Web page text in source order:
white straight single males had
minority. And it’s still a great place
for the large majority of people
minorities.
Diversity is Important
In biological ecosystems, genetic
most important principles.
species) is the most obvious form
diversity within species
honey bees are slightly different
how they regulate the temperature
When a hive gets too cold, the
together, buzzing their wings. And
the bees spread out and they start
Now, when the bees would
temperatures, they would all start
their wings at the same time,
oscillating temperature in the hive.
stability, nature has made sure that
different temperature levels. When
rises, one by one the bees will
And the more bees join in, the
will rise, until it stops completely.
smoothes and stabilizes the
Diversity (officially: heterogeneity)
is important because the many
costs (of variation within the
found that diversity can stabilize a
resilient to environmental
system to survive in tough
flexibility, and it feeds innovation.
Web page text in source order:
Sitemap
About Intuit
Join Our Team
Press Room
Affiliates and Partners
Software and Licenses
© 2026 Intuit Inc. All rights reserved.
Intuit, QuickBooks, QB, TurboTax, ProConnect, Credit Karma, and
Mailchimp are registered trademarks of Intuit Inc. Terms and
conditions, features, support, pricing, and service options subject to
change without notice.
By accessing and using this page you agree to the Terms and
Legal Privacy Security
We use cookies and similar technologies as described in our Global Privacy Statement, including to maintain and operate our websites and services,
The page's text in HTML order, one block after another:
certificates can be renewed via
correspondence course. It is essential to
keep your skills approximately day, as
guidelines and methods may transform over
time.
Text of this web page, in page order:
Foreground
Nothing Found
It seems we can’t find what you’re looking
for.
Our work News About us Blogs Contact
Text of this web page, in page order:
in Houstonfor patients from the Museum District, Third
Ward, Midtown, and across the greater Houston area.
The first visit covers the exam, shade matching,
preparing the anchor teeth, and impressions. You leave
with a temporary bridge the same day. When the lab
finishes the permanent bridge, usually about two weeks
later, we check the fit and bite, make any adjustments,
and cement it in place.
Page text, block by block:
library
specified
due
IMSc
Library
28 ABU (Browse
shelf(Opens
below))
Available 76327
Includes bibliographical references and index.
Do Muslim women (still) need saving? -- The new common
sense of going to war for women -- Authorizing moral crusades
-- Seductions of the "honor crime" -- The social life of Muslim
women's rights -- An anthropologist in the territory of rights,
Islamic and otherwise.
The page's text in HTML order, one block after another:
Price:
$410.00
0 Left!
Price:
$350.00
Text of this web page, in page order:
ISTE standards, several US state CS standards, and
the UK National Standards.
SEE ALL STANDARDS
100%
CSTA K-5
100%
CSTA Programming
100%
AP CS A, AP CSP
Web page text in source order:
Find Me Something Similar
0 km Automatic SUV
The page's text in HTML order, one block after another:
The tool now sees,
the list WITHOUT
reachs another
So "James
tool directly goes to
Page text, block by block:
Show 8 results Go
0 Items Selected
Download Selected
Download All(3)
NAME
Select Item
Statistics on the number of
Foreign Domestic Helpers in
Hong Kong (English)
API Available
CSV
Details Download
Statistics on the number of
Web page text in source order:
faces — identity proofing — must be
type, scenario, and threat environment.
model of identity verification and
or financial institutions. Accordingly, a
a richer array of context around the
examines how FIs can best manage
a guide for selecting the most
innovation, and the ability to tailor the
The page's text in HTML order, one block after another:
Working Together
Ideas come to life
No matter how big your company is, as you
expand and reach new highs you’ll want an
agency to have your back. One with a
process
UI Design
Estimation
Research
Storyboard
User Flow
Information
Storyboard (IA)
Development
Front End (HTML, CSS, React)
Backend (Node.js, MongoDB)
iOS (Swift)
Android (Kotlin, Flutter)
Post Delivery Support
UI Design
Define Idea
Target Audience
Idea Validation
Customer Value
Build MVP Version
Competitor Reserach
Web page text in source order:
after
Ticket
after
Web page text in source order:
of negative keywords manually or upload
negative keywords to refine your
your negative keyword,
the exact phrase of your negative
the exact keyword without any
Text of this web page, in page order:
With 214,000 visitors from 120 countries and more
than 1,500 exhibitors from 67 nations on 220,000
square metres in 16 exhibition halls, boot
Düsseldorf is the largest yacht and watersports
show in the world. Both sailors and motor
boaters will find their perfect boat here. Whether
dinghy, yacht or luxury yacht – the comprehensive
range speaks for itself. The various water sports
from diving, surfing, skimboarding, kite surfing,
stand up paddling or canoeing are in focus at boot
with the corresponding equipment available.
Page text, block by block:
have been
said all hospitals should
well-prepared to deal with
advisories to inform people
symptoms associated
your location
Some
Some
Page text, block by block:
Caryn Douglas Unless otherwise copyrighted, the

- _Exercise description_: The listing above is to be copied exactly, in full.

- _Exercise response_:
Web page text in source order:
white straight single males had
minority. And it’s still a great place
for the large majority of people
minorities.
Diversity is Important
In biological ecosystems, genetic
most important principles.
species) is the most obvious form
diversity within species
honey bees are slightly different
how they regulate the temperature
When a hive gets too cold, the
together, buzzing their wings. And
the bees spread out and they start
Now, when the bees would
temperatures, they would all start
their wings at the same time,
oscillating temperature in the hive.
stability, nature has made sure that
different temperature levels. When
rises, one by one the bees will
And the more bees join in, the
will rise, until it stops completely.
smoothes and stabilizes the
Diversity (officially: heterogeneity)
is important because the many
costs (of variation within the
found that diversity can stabilize a
resilient to environmental
system to survive in tough
flexibility, and it feeds innovation.
Web page text in source order:
Sitemap
About Intuit
Join Our Team
Press Room
Affiliates and Partners
Software and Licenses
© 2026 Intuit Inc. All rights reserved.
Intuit, QuickBooks, QB, TurboTax, ProConnect, Credit Karma, and
Mailchimp are registered trademarks of Intuit Inc. Terms and
conditions, features, support, pricing, and service options subject to
change without notice.
By accessing and using this page you agree to the Terms and
Legal Privacy Security
We use cookies and similar technologies as described in our Global Privacy Statement, including to maintain and operate our websites and services,
The page's text in HTML order, one block after another:
certificates can be renewed via
correspondence course. It is essential to
keep your skills approximately day, as
guidelines and methods may transform over
time.
Text of this web page, in page order:
Foreground
Nothing Found
It seems we can’t find what you’re looking
for.
Our work News About us Blogs Contact
Text of this web page, in page order:
in Houstonfor patients from the Museum District, Third
Ward, Midtown, and across the greater Houston area.
The first visit covers the exam, shade matching,
preparing the anchor teeth, and impressions. You leave
with a temporary bridge the same day. When the lab
finishes the permanent bridge, usually about two weeks
later, we check the fit and bite, make any adjustments,
and cement it in place.
Page text, block by block:
library
specified
due
IMSc
Library
28 ABU (Browse
shelf(Opens
below))
Available 76327
Includes bibliographical references and index.
Do Muslim women (still) need saving? -- The new common
sense of going to war for women -- Authorizing moral crusades
-- Seductions of the "honor crime" -- The social life of Muslim
women's rights -- An anthropologist in the territory of rights,
Islamic and otherwise.
The page's text in HTML order, one block after another:
Price:
$410.00
0 Left!
Price:
$350.00
Text of this web page, in page order:
ISTE standards, several US state CS standards, and
the UK National Standards.
SEE ALL STANDARDS
100%
CSTA K-5
100%
CSTA Programming
100%
AP CS A, AP CSP
Web page text in source order:
Find Me Something Similar
0 km Automatic SUV
The page's text in HTML order, one block after another:
The tool now sees,
the list WITHOUT
reachs another
So "James
tool directly goes to
Page text, block by block:
Show 8 results Go
0 Items Selected
Download Selected
Download All(3)
NAME
Select Item
Statistics on the number of
Foreign Domestic Helpers in
Hong Kong (English)
API Available
CSV
Details Download
Statistics on the number of
Web page text in source order:
faces — identity proofing — must be
type, scenario, and threat environment.
model of identity verification and
or financial institutions. Accordingly, a
a richer array of context around the
examines how FIs can best manage
a guide for selecting the most
innovation, and the ability to tailor the
The page's text in HTML order, one block after another:
Working Together
Ideas come to life
No matter how big your company is, as you
expand and reach new highs you’ll want an
agency to have your back. One with a
process
UI Design
Estimation
Research
Storyboard
User Flow
Information
Storyboard (IA)
Development
Front End (HTML, CSS, React)
Backend (Node.js, MongoDB)
iOS (Swift)
Android (Kotlin, Flutter)
Post Delivery Support
UI Design
Define Idea
Target Audience
Idea Validation
Customer Value
Build MVP Version
Competitor Reserach
Web page text in source order:
after
Ticket
after
Web page text in source order:
of negative keywords manually or upload
negative keywords to refine your
your negative keyword,
the exact phrase of your negative
the exact keyword without any
Text of this web page, in page order:
With 214,000 visitors from 120 countries and more
than 1,500 exhibitors from 67 nations on 220,000
square metres in 16 exhibition halls, boot
Düsseldorf is the largest yacht and watersports
show in the world. Both sailors and motor
boaters will find their perfect boat here. Whether
dinghy, yacht or luxury yacht – the comprehensive
range speaks for itself. The various water sports
from diving, surfing, skimboarding, kite surfing,
stand up paddling or canoeing are in focus at boot
with the corresponding equipment available.
Page text, block by block:
have been
said all hospitals should
well-prepared to deal with
advisories to inform people
symptoms associated
your location
Some
Some
Page text, block by block:
Caryn Douglas Unless otherwise copyrighted, the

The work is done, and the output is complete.